Return the lines below that contain "Airbnb".

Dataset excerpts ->
# # # #
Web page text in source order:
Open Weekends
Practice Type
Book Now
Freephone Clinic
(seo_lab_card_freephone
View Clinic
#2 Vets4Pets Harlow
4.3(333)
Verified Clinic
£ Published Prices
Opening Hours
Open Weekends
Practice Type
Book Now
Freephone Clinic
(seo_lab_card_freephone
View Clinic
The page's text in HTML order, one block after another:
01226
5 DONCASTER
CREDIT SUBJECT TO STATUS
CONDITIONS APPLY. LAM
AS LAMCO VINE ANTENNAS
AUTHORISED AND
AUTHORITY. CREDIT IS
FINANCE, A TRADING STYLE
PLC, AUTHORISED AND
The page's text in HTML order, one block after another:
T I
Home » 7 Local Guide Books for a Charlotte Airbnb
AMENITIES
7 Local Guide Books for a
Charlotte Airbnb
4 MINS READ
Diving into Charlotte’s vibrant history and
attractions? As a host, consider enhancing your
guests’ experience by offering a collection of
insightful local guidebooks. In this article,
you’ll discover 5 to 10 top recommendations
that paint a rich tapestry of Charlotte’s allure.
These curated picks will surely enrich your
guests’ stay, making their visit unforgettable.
# # # #
Solution ->
Home » 7 Local Guide Books for a Charlotte Airbnb
Charlotte Airbnb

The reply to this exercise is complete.